O governo alemão anunciou nesta quinta-feira, 2, um pacote amplo de reformas para reduzir impostos, flexibilizar regras trabalhistas e reaquecer a economia. O plano foi apresentado por Friedrich Merz, chanceler, após negociações entre a coalizão CDU/CSU e SPD. A intenção é impulsionar a competitividade da Alemanha e modernizar a economia.

O pacote prevê alívio de cerca de 10 bilhões de euros por ano no imposto de renda, com implementação prevista a partir de 1º de janeiro de 2027. A medida mira trabalhadores de renda baixa e média, conforme estimativas citadas pelo Financial Times. Em contrapartida, a alíquota máxima do IR deve subir para 47% para rendimentos muito altos, conforme divulgado pela DW.

Na área trabalhista, o governo pretende encerrar a possibilidade de atestados médicos apenas por telefone, uma prática adotada durante a pandemia. Funcionários deverão apresentar atestado no primeiro dia de afastamento. A iniciativa busca reduzir abusos e acelerar decisões administrativas.

O texto também flexibiliza contratos temporários e regras para demissão. Empresas poderiam manter contratos com prazo determinado por mais tempo sem converter em vínculo permanente. A proposta ainda facilita demissões de trabalhadores com salários mais altos para setores de maior risco e inovação.

Outra linha foca em ampliar horários de funcionamento de estabelecimentos aos domingos, como cafés e padarias, e criar incentivos fiscais para atividades em feriados. Medidas visam aumentar a atividade econômica no varejo e no serviço.

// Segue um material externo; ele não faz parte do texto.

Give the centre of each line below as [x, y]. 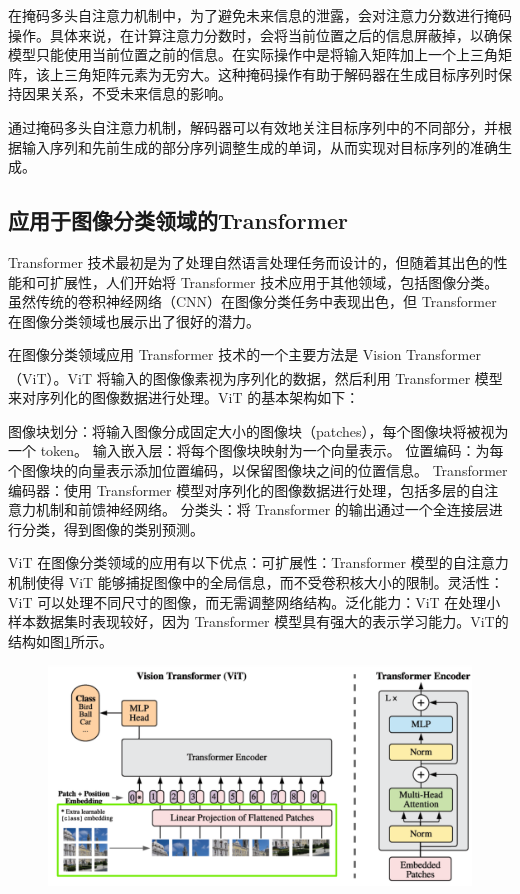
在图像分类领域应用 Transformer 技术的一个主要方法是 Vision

Paralelamente, o pacote pretende reduzir burocracia empresarial. Haverá menos formulários e exigências, com a possibilidade de aprovação automática de pedidos não respondidos em até quatro meses. A meta é dar previsibilidade a investimentos diante de custos elevados e energia cara.

No âmbito da previdência, o governo deseja aplicar recomendações de uma comissão até o fim de 2026. Prevê-se a criação de uma parte do sistema com investimentos. O modelo atual, fortemente baseado em contribuições, enfrenta pressão pelo envelhecimento populacional. A idade mínima de aposentadoria poderá subir no futuro, vinculada à expectativa de vida a partir de 2031, com possível avanço para perto de 70 anos.

Merz justificou o lançamento do pacote pela necessidade de colocar a Alemanha em movimento e enfrentar a estagnação econômica. A coalizão busca responder a quedas de atividade e ao crescimento do AfD em cenários regionais, especialmente antes das eleições no leste do país em setembro.

O pacote recebeu apoio de grandes setores financeiros. Segundo a DW, o presidente do Deutsche Bank, Christian Sewing, considerou as medidas um ponto de partida para a competitividade. A associação de seguradoras também pediu rápida aprovação no Parlamento.

Entretanto, representantes sindicais criticaram parte das mudanças. Verdi apontou que exigir atestado desde o primeiro dia sinaliza desconfiança dos empregadores. A IG Metall descreveu o conjunto como misto de avanços e riscos, chamando a ampliação de contratos temporários de ataque aos direitos dos trabalhadores.